Setup a basic LLM cluster

Before we dive into internals, let's set up a basic LLM cluster.

This will help you see how simple it is to get started with LLMs in a distributed environment with Paddler.

To get started, you do not need multiple devices; we can run everything on your local machine.

Prerequisites

Make sure you have the Paddler binary on your local machine (see the Installation page for more details).

Starting a basic cluster

To start a basic cluster, you only need two things: the Paddler's balancer and a single agent.
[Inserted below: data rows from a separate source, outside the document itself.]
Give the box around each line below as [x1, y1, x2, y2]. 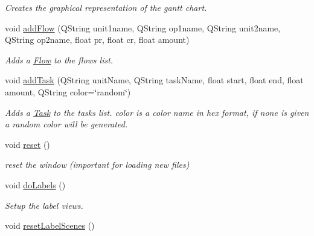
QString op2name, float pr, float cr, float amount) [5, 33, 190, 46]
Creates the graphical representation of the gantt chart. [5, 1, 207, 13]
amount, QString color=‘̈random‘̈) [5, 85, 131, 98]
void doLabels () [5, 178, 66, 191]
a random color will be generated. [5, 118, 128, 130]
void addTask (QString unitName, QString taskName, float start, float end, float [5, 74, 304, 86]
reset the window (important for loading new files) [5, 158, 190, 171]
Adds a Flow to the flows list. [5, 53, 114, 66]
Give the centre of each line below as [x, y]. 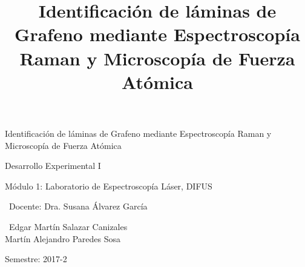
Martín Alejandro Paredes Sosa [63, 238]
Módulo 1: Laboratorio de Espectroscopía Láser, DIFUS [109, 186]
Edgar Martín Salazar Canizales [68, 226]
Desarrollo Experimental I [53, 166]
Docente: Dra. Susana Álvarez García [78, 206]
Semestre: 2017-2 [36, 259]

If you're curious about all of the possible options you can configure when starting the balancer, you can run the paddler balancer --help command to have them listed in your terminal. For now, however, we will keep things simple and start the balancer with its default configuration.

To start the balancer, run the following command in your terminal:

paddler balancer --inference-addr 127.0.0.1:8061 --management-addr 127.0.0.1:8060

Starting the balancer this way starts two services that are minimally required to run Paddler's balancer:

  • The inference service (used by applications that connect to it to obtain tokens or embeddings)
  • The management service (which controls the whole Paddler setup). Take note of the management service's address and port - we will need them later when starting the agent.

To complete the basic cluster setup, we need to start an agent that will connect to the balancer. Running paddler agent --help will show you all the available options for the agent. There aren't many of them, and only two are needed when you start the agent: the management service's address and port, and the number of slots.

When starting the balancer, we set the management service port to 8060, so this is what we'll use to tell the agent where to connect. The number of slots is the number of concurrent requests we want the agent to handle. Let's start with 2. With that, we can start the agent with the following command:

paddler agent --management-addr 127.0.0.1:8060 --slots 2

You can also name your agent. The name is optional and it's not used anywhere by Paddler's algorithms, but it's a convenient way to identify the agent when using Paddler's API or the web admin panel. You can set it with the --name option when running the agent, like this:

paddler agent --management-addr 127.0.0.1:8060 --slots 2 --name my-agent

Now you have a basic LLM cluster running on your local machine!

Viewing your cluster

Paddler's clusters can be managed via API or a web admin panel. The web admin panel is a convenient way to see the status of your agents, set up the models, and more. You can enable the web admin panel by starting the balancer with the --web-admin-panel-addr flag followed by the address and port where you want to access it. In our case, let's start the panel on port 8062:

paddler balancer --inference-addr 127.0.0.1:8061 --management-addr 127.0.0.1:8060 --web-admin-panel-addr 127.0.0.1:8062

Now, you can view your basic cluster in your web browser by navigating to 127.0.0.1:8062!